WHAT YOU SHOULD DO:
All lines from the one including "with a 4.6-star" to the bottom of the entries below should be repeated exactly, both ends kept.

(DATASET EXCERPTS)

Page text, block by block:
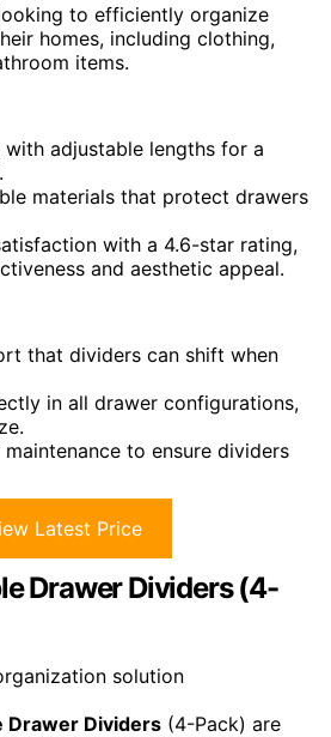
to efficiently organize
homes, including clothing,
items.
with adjustable lengths for a
materials that protect drawers
with a 4.6-star rating,
and aesthetic appeal.
that dividers can shift when
in all drawer configurations,
maintenance to ensure dividers
Latest Price
Drawer Dividers (4-
Drawer Dividers (4-Pack) are

(End DATASET EXCERPTS)

ANSWER TO THIS TASK:
with a 4.6-star rating,
and aesthetic appeal.
that dividers can shift when
in all drawer configurations,
maintenance to ensure dividers
Latest Price
Drawer Dividers (4-
Drawer Dividers (4-Pack) are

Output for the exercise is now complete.